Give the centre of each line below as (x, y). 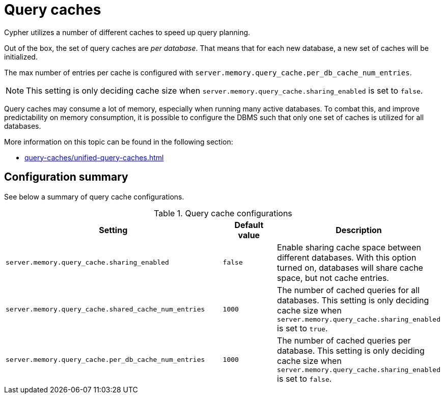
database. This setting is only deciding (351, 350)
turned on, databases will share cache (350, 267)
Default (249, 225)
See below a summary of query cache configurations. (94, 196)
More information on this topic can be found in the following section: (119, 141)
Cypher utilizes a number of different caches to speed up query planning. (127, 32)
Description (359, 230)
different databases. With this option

* * *

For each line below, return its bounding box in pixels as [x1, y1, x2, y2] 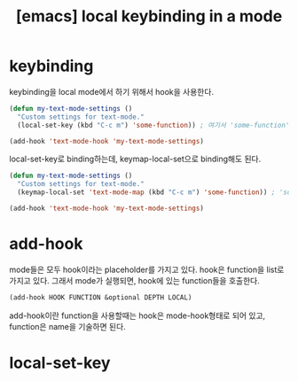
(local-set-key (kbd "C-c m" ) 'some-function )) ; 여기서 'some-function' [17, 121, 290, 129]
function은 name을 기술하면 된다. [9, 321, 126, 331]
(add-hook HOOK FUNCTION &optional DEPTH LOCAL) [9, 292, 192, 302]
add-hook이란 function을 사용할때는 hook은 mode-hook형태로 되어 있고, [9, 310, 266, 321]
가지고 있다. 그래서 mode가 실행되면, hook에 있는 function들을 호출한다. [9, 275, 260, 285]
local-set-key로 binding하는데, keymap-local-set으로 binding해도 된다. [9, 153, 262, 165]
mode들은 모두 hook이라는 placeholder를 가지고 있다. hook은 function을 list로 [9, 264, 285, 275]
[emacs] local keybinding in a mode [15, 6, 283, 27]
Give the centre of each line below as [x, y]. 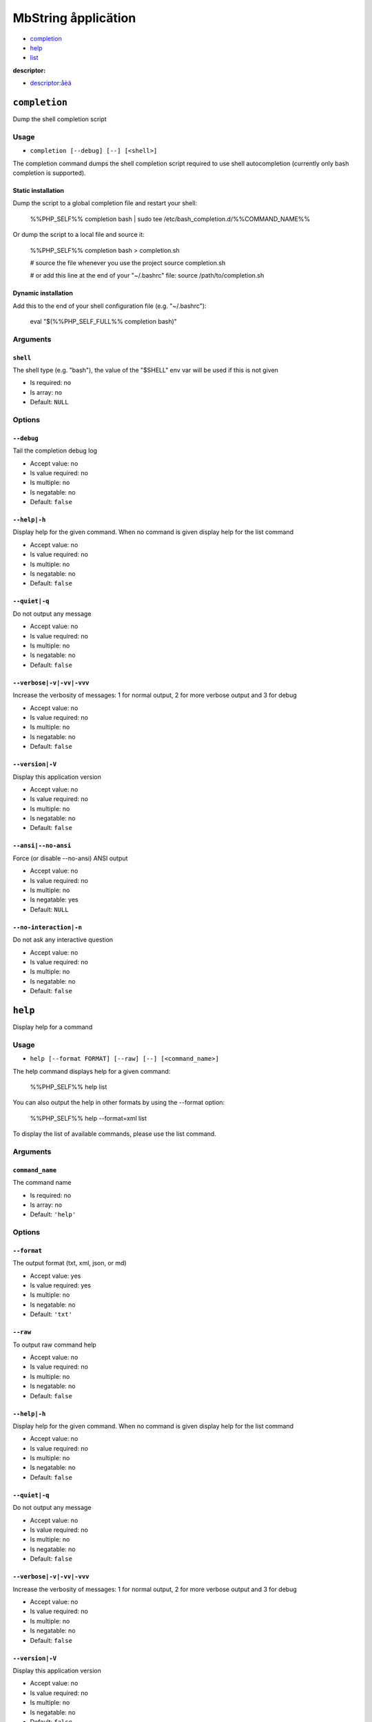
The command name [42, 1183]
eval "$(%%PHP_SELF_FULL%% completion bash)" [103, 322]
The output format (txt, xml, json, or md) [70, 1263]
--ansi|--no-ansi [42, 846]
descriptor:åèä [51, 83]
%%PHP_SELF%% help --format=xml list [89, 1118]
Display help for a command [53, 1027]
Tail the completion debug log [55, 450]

==

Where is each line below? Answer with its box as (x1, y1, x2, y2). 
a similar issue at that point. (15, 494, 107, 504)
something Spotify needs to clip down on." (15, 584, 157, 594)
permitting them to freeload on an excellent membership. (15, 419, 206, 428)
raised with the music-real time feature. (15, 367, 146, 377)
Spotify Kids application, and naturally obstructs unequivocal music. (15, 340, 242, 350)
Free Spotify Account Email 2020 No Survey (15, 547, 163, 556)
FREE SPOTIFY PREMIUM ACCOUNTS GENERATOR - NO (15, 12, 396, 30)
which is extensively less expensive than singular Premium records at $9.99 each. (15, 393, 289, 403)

### Your assignment
For each line of the material that includes the word "different", make a copy.

### Output of the task
Cypher utilizes a number of different caches to speed up query planning. (127, 32)
different databases. With this option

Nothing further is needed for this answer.